*ACTION ITEM*
From the first line to the last, write out the records exactly, leaving out images.

[Dataset entries]
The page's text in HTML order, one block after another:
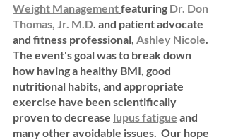
Weight Managementfeaturing Dr. Don
Thomas, Jr. M.D. and patient advocate
and fitness professional, Ashley Nicole.
The event's goal was to break down
how having a healthy BMI, good
nutritional habits, and appropriate
exercise have been scientifically
proven to decrease lupus fatigue and
many other avoidable issues.  Our hope
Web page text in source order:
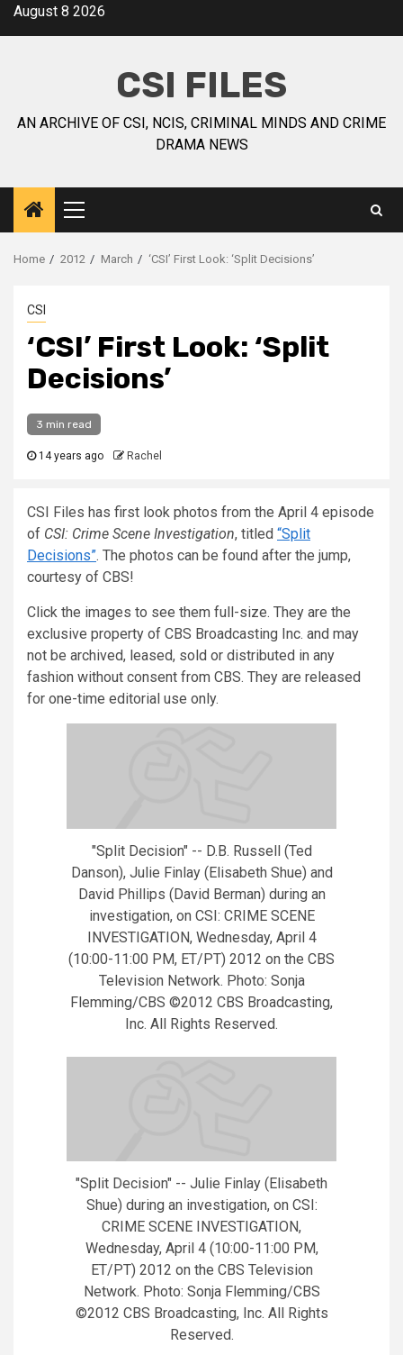
August 8 2026
CSI FILES
AN ARCHIVE OF CSI, NCIS, CRIMINAL MINDS AND CRIME
DRAMA NEWS
Home 2012 March ‘CSI’ First Look: ‘Split Decisions’
CSI
‘CSI’ First Look: ‘Split
Decisions’
3 min read
14 years ago Rachel
CSI Files has first look photos from the April 4 episode
of CSI: Crime Scene Investigation, titled “Split
Decisions”. The photos can be found after the jump,
courtesy of CBS!
Click the images to see them full-size. They are the
exclusive property of CBS Broadcasting Inc. and may
not be archived, leased, sold or distributed in any
fashion without consent from CBS. They are released
for one-time editorial use only.
"Split Decision" -- D.B. Russell (Ted
Danson), Julie Finlay (Elisabeth Shue) and
David Phillips (David Berman) during an
investigation, on CSI: CRIME SCENE
INVESTIGATION, Wednesday, April 4
(10:00-11:00 PM, ET/PT) 2012 on the CBS
Television Network. Photo: Sonja
Flemming/CBS ©2012 CBS Broadcasting,
Inc. All Rights Reserved.
"Split Decision" -- Julie Finlay (Elisabeth
Shue) during an investigation, on CSI:
CRIME SCENE INVESTIGATION,
Wednesday, April 4 (10:00-11:00 PM,
ET/PT) 2012 on the CBS Television
Network. Photo: Sonja Flemming/CBS
©2012 CBS Broadcasting, Inc. All Rights
Reserved.

*RESPONSE BELOW*
The page's text in HTML order, one block after another:
Weight Managementfeaturing Dr. Don
Thomas, Jr. M.D. and patient advocate
and fitness professional, Ashley Nicole.
The event's goal was to break down
how having a healthy BMI, good
nutritional habits, and appropriate
exercise have been scientifically
proven to decrease lupus fatigue and
many other avoidable issues.  Our hope
Web page text in source order:
August 8 2026
CSI FILES
AN ARCHIVE OF CSI, NCIS, CRIMINAL MINDS AND CRIME
DRAMA NEWS
Home 2012 March ‘CSI’ First Look: ‘Split Decisions’
CSI
‘CSI’ First Look: ‘Split
Decisions’
3 min read
14 years ago Rachel
CSI Files has first look photos from the April 4 episode
of CSI: Crime Scene Investigation, titled “Split
Decisions”. The photos can be found after the jump,
courtesy of CBS!
Click the images to see them full-size. They are the
exclusive property of CBS Broadcasting Inc. and may
not be archived, leased, sold or distributed in any
fashion without consent from CBS. They are released
for one-time editorial use only.
"Split Decision" -- D.B. Russell (Ted
Danson), Julie Finlay (Elisabeth Shue) and
David Phillips (David Berman) during an
investigation, on CSI: CRIME SCENE
INVESTIGATION, Wednesday, April 4
(10:00-11:00 PM, ET/PT) 2012 on the CBS
Television Network. Photo: Sonja
Flemming/CBS ©2012 CBS Broadcasting,
Inc. All Rights Reserved.
"Split Decision" -- Julie Finlay (Elisabeth
Shue) during an investigation, on CSI:
CRIME SCENE INVESTIGATION,
Wednesday, April 4 (10:00-11:00 PM,
ET/PT) 2012 on the CBS Television
Network. Photo: Sonja Flemming/CBS
©2012 CBS Broadcasting, Inc. All Rights
Reserved.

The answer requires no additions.